Что-то в словах этого псевдо-внутреннего голоса отзывалось в сознании, и я осторожно поинтересовалась:
«Даже если это правда. Что я могу? Что ты можешь?»
«Ну… Как тебе помягче? Чтобы разорвать такую связь, человек должен испытать сильное потрясение или состояние на грани со смертью. Чтобы, так сказать, перезапустить шестерёнки, сбить настройки на чувственном уровне. И привязанность пропадёт».
«Куда сильнее-то? Стоять на морозе голышом, в одиночестве — это что, лёгкое волнение, по-твоему?»
«Как оказалось, для тебя — да! — проворчал писклявый голос. И воодушевлённо добавил. — Будем перезагружать по полной! И погодка под стать: две недели плюсовая температура днём — давно такой тёплой зимы не было. Я уже слетал, проверил: план крепкий, как дядь Ванина наливка!»
«Чего ты там придумал?» — я так и не домучила кусок и поставила тарелку на стол.
«Не переживай. Просто поверь: так надо. Если что, патруль неподалёку дежурит — выкрутимся как-нибудь. Эх, давненько я не практиковался!»
Под ногами всё это время то и дело путался козёл Васька, который сегодня явно принял меня в круг «своих» и не пытался кошмарить. Наоборот, просительно вытягивал шею, явно надеясь на угощение. И отвлекая меня от диалога в голове.
— Друг твой теперь?
От этого голоса я чуть ли не уши прижала, как кошка.

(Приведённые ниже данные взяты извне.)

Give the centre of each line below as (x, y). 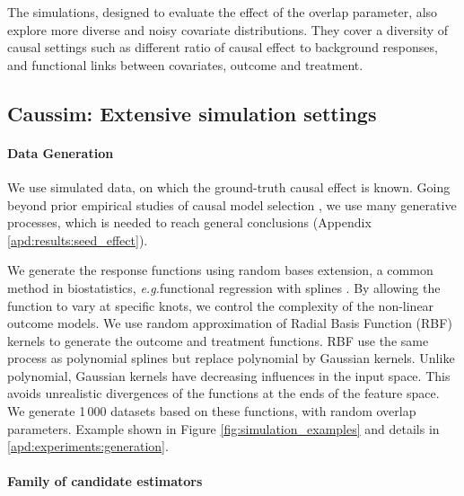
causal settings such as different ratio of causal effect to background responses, (223, 47)
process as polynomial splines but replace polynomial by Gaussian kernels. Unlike (231, 358)
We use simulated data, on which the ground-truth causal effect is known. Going (229, 186)
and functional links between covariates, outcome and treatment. (185, 64)
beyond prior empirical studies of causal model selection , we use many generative (232, 204)
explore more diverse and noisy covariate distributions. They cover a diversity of (228, 29)
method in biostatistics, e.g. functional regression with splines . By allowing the (224, 287)
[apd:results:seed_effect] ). (78, 239)
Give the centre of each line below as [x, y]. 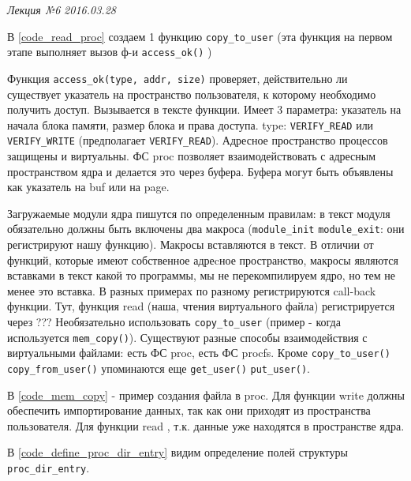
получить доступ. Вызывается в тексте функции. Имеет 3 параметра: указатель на [204, 109]
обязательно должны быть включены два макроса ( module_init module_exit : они [206, 229]
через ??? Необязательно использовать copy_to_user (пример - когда [174, 322]
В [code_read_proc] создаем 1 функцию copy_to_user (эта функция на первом [200, 36]
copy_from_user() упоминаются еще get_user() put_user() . [159, 368]
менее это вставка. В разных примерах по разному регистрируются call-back [192, 290]
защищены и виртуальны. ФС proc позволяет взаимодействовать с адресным [192, 156]
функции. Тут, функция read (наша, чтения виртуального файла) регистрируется [201, 306]
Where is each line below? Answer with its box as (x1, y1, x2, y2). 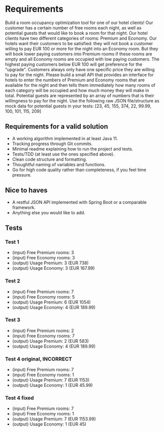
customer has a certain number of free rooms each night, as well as (5, 25, 142, 30)
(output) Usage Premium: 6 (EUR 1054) (12, 299, 91, 305)
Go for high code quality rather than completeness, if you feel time (12, 167, 147, 173)
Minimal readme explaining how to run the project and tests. (12, 146, 134, 152)
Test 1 (5, 238, 20, 245)
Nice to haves (5, 186, 48, 195)
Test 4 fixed (5, 395, 34, 402)
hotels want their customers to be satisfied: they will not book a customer (5, 40, 153, 46)
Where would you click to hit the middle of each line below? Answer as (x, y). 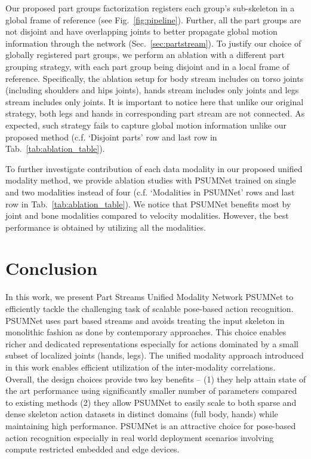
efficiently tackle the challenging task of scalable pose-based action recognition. (150, 308)
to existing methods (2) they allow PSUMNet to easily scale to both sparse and (151, 402)
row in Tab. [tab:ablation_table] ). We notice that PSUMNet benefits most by (148, 204)
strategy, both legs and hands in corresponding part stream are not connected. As (155, 113)
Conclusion (52, 268)
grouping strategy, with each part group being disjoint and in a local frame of (147, 66)
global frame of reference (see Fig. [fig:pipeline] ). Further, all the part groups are (153, 19)
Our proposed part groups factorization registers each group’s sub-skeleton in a (150, 8)
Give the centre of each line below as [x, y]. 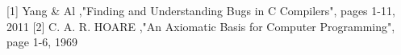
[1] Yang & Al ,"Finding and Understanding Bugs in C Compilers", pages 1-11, [201, 10]
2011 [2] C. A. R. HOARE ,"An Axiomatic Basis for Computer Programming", [201, 26]
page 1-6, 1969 [42, 42]
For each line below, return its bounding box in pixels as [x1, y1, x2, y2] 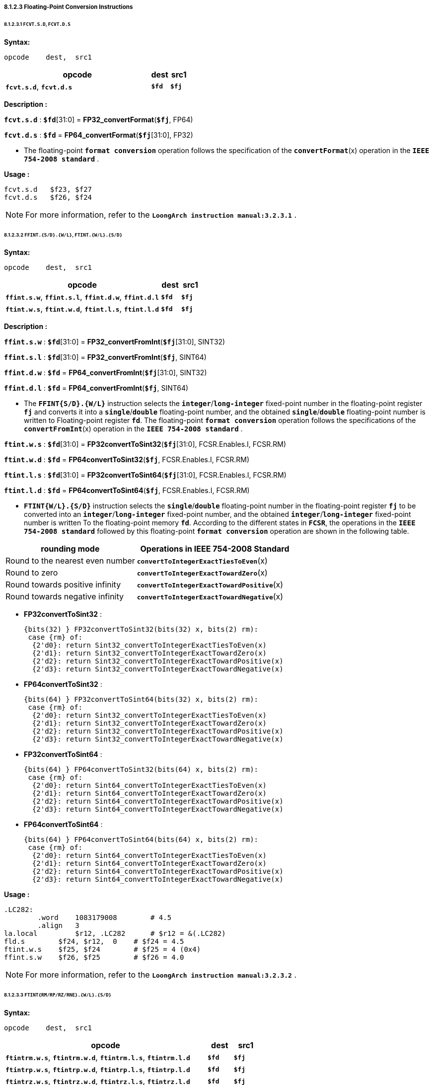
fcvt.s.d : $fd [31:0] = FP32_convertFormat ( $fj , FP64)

Руслан, на этот раз одетый не только в серый пуховик, встал рядом около стола и стал накладывал кусок за куском к себе в тарелку. Ваську на автомате отпихнул коленом, и козёл, обидевшись, ушёл искать более сердобольного гостя.
— Ага… — только и смогла — снова вгрызлась в несчастный кусок, чтобы избежать продолжения обоих разговоров. Один собеседник не настаивал, просто старательно жевал рядом, другой тоже как-то подозрительно заткнулся, позволяя мне выдохнуть и снова почувствовать себя психически здоровым человеком.

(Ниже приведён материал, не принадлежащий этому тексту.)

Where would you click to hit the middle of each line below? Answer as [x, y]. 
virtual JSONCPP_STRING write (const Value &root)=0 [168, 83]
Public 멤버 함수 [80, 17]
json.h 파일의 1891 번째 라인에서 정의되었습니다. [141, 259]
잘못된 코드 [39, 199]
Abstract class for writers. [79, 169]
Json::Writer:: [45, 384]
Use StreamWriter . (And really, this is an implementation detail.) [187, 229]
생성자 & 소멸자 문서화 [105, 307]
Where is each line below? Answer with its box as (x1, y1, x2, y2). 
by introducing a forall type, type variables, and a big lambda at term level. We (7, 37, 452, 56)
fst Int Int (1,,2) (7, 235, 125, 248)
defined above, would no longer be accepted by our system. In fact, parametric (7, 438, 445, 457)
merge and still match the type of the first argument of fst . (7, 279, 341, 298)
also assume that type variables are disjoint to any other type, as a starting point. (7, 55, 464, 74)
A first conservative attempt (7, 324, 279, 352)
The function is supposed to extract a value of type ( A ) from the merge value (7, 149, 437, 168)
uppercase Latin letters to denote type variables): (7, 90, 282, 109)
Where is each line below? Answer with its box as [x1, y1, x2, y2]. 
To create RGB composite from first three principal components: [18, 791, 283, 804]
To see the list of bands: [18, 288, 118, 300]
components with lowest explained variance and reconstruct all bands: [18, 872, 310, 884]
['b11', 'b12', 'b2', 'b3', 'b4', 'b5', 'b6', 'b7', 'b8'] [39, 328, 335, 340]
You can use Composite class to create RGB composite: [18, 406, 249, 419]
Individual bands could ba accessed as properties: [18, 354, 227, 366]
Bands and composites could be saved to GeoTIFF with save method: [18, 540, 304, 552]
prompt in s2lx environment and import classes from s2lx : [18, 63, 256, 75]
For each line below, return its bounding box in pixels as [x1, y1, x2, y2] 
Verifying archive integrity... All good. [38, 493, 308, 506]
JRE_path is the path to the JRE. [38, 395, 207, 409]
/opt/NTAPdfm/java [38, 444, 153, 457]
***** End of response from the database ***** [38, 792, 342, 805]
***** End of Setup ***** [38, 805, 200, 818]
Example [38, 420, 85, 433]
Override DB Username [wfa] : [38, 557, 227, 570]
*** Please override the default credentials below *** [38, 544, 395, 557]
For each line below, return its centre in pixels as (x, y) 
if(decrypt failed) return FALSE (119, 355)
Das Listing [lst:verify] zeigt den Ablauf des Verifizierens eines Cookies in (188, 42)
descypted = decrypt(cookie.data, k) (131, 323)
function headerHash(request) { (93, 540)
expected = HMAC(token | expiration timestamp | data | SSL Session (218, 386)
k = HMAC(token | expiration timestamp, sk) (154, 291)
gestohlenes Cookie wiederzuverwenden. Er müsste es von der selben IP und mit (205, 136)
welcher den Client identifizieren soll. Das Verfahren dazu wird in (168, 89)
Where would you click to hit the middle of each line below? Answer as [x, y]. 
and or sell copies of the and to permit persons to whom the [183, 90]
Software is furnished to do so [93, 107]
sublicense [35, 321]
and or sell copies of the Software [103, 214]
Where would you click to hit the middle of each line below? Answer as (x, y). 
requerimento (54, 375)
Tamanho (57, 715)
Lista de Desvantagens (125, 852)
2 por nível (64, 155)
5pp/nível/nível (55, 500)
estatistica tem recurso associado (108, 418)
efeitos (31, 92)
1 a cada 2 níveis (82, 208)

К этому времени ребятне в толпе надоели еда и разговоры, и они по очереди, а то и кучками, стали подбегать к Руслану.
— Дядь Русь, покатай на снегоходе? Ну, дядь!
Тот спокойно дожевал очередной кусок и обратился почему-то ко мне:
— Поедешь кататься? — и, видимо, уловив мой, брошенный в сторону бутылок с наливкой, взгляд, хмыкнул. — Не пил я, не пил. Пошли.
Цапнул за руку и повёл к своему дому.
«Как корова на верёвочке, честное слово! Тебя тащат фиг пойми куда, а ты и рада! Нам нельзя терять время, патруль уедет!» — завозмущался Купидон.
— Руслан, вы извините, но…
— Можно на «ты». Инна же, да? Не бойся, это устойчивый аппарат, не какой-нибудь тебе мотоцикл. Садись! Только капюшон надень и завяжи как следует, а то надует!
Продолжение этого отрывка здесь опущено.